Project
Non-intrusive passenger sensing and AI-powered transit analytics
Objectives
Over 75% of EU citizens live in cities, and inefficient transport contributes to 24% of greenhouse gas emissions. Current ticketing and passenger counting systems do not provide continuous, detailed characterisation of passenger journeys (origin-destination) without intrusive hardware or compromising privacy.
inMotion tackles this by combining Wi-Fi and Bluetooth passive sensing with machine learning to detect passenger movements. The goal: enable transport operators to optimise routes, right-size fleets, and make data-driven decisions — using infrastructure they already have.
System Architecture
PPS1 — Detection & Tracking
- Anonymous Wi-Fi and Bluetooth data capture at bus doors
- RSSI fingerprinting to infer movement patterns (board, alight, stay)
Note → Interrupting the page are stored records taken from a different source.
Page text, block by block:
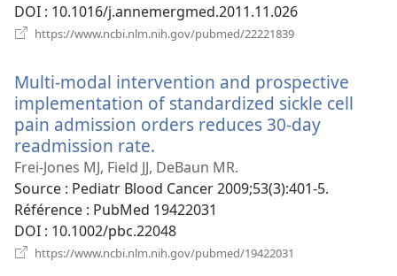
DOI ‎: 10.1016/j.annemergmed.2011.11.026
https://www.ncbi.nlm.nih.gov/pubmed/22221839
fenêtre)
Multi-modal intervention and prospective
implementation of standardized sickle cell
pain admission orders reduces 30-day
readmission rate.
une
nouvelle
fenêtre)
Frei-Jones MJ, Field JJ, DeBaun MR.
Source ‎: Pediatr Blood Cancer 2009;53(3):401-5.
Référence ‎: PubMed 19422031
DOI ‎: 10.1002/pbc.22048
https://www.ncbi.nlm.nih.gov/pubmed/19422031

- Sensor fusion for multi-modal environments
- Studies on federated network viability (Eduroam, OpenRoaming) for seamless tracking without manual user association
PPS2 — AI Platform
- Neural networks and classical ML for route optimisation and demand prediction
- NLP interface using RAG (Retrieval-Augmented Generation) for operators to query data in natural language
- Origin-Destination matrix estimation from aggregated tracking events
Data Collection — RSSI Passenger Classification
Our first published study focused on classifying passenger movements using only Wi-Fi signal strength. Here's how we collected the data.
Experimental Setup
Two zones to simulate a bus and its door: Zone A (inside, a closed room with the access point at the doorway) and Zone B (outside, an adjacent corridor representing the bus stop). Four smartphone models from three brands (Samsung Galaxy S20, S23; POCO X7 Pro; Xiaomi Redmi 4) spanning Android 6 to 14.
Movement Classes
Collection Protocol
- RSSI captured every second over 10-second windows → 10 values per sample
- Wired Ethernet from access point to laptop; Python script extracts live data
- Two conditions: isolated (1 device, 160 samples) and noisy (4 simultaneous devices, 1,196 samples)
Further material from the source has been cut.